Three of four regions showed a decline last month, led by a 10.9 percent slump in the West, today’s report showed. Starts climbed 12 percent in the South, the largest market.
Sentiment in the homebuilding industry held in September at the highest level in almost eight years, figures showed yesterday. The National Association of Home Builders/Wells Fargo index of builder confidence registered 58 this month, matching August’s revised reading as the strongest since November 2005.
EMPLOYMENT, CREDIT
Faster hiring and more widespread access to credit is needed to help foster bigger gains in demand. At the same time, mortgage costs that are still near historically low levels may underpin demand. In addition, rising prices may keep boosting profits for builders.
Residential real estate “increased moderately,” helping to contribute to the economic expansion from early July through late August, the Fed said in its Beige Book survey released Sept. 4.
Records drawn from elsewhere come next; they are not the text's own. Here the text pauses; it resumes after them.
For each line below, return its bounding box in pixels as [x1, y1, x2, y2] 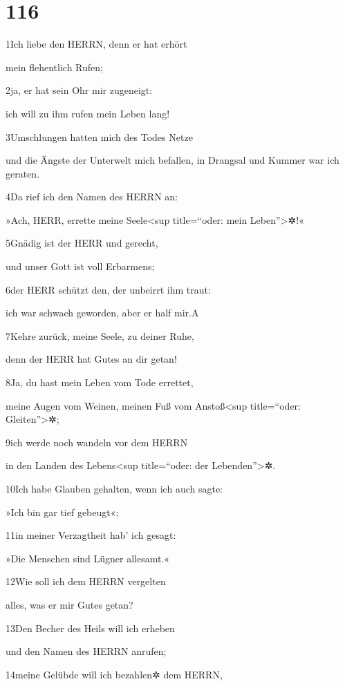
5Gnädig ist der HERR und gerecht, [6, 236, 158, 250]
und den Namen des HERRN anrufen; [6, 644, 167, 658]
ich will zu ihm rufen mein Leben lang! [6, 106, 170, 120]
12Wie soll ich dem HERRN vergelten [6, 574, 166, 589]
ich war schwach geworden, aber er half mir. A [6, 305, 199, 320]
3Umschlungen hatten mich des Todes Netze [6, 129, 193, 144]
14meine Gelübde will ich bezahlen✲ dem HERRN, [6, 667, 223, 681]
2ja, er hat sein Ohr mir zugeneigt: [6, 83, 153, 97]
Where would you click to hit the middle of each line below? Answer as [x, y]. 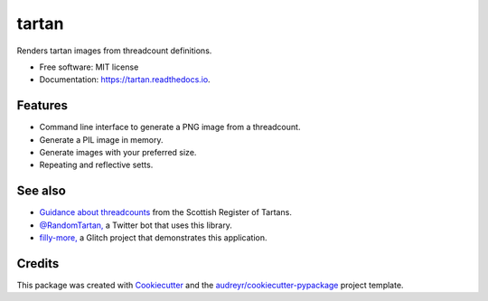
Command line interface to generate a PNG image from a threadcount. [170, 127]
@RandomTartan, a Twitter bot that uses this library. [136, 225]
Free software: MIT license [89, 67]
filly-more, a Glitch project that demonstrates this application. [153, 238]
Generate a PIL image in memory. [101, 139]
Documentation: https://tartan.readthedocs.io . [125, 80]
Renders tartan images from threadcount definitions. [114, 51]
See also [42, 191]
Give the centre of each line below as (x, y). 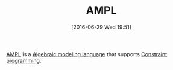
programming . (24, 60)
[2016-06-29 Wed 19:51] (101, 27)
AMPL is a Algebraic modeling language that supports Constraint (87, 54)
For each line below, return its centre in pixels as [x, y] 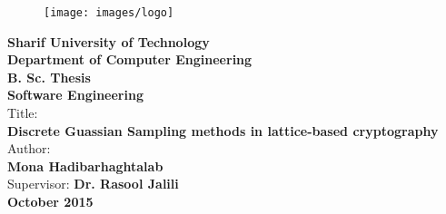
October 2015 [50, 201]
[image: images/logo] [109, 13]
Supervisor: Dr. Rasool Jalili [93, 184]
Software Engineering [75, 95]
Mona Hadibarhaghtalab [85, 165]
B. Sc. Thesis [49, 77]
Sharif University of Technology [109, 41]
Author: [29, 148]
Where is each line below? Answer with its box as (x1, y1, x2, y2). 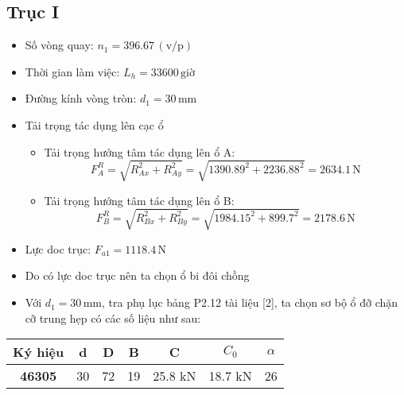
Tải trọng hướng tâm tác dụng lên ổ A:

The rate on 30-year home loans averaged 4.57 percent in the week ended Sept. 12, close to the highest level since July 2011, according to data from McLean, Virginia-based Freddie Mac. The rate, which had been as low as 3.81 percent at the end of May, has been rising since Fed Chairman Ben S. Bernanke that month indicated the central bank may slow its purchases of government and mortgage bonds.
BUILDER’S OUTLOOK
The advance in mortgage costs is unlikely to halt the nation’s housing recovery, Red Bank, New Jersey-based Hovnanian said. The company reported a profit for its fiscal third quarter as net contracts climbed 1.8 percent and the contract backlog, an indication of future sales, jumped 18 percent to 2,893 homes.
The company is confident any hesitancy from its customers caused by the jump in borrowing costs “will be a temporary bump in the road to housing recovery,” Chief Executive Officer Ara Hovnanian said on a Sept. 9 conference call with analysts.
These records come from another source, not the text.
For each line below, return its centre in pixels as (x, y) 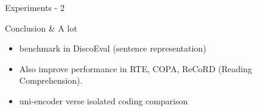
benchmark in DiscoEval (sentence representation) (113, 48)
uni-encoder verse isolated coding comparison (104, 100)
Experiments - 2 (35, 7)
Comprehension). (51, 80)
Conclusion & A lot (41, 28)
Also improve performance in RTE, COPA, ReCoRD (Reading (136, 68)
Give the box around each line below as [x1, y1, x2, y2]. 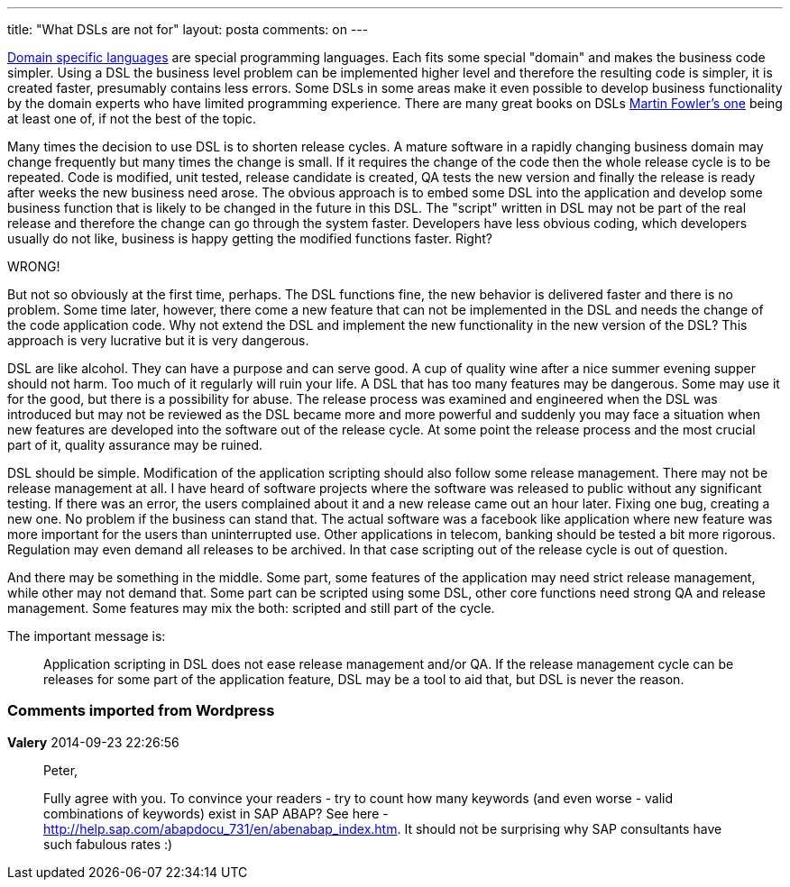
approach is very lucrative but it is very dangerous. [7, 333, 309, 348]
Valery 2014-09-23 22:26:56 [7, 734, 179, 750]
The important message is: [7, 628, 166, 644]
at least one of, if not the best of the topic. [7, 111, 256, 126]
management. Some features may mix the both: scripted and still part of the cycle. [7, 600, 495, 616]
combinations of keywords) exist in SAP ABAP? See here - [43, 805, 389, 821]
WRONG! [7, 259, 60, 274]
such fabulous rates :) [43, 836, 173, 852]
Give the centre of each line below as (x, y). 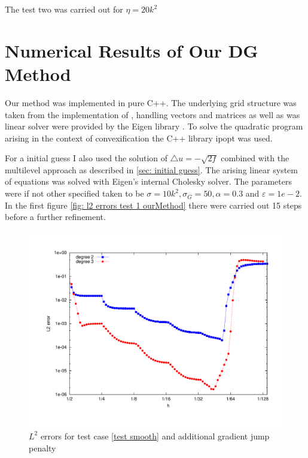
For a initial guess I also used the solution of (86, 158)
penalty (42, 448)
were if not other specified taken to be (74, 193)
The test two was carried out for (64, 9)
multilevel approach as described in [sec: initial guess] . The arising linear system (151, 169)
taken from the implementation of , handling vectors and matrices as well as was (153, 114)
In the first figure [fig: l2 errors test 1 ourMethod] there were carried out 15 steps (153, 205)
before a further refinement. (55, 217)
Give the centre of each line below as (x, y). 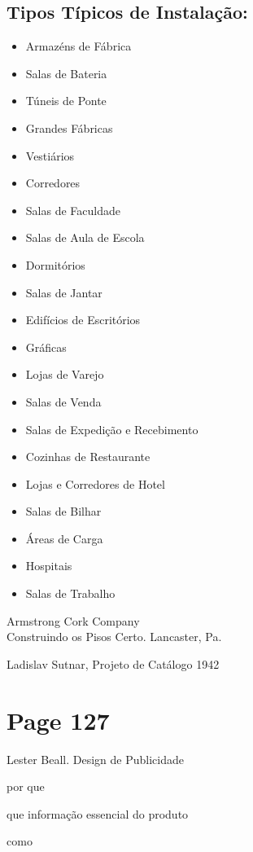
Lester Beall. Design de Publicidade (95, 759)
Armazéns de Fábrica (79, 46)
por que (26, 786)
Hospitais (49, 566)
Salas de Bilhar (63, 511)
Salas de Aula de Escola (85, 237)
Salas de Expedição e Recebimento (112, 429)
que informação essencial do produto (98, 813)

Bloomfield Hills, Michigan-based PulteGroup Inc. expects the run-up in borrowing costs will vary across consumer segments, James Zeumer, head of investor relations, said on a Sept. 10 teleconference. For first-time buyers, a half- percentage-point rise in interest rates means “there will be some of them that will be out of the game,” he said, while the move-up buyers “have a little bit more flexibility.”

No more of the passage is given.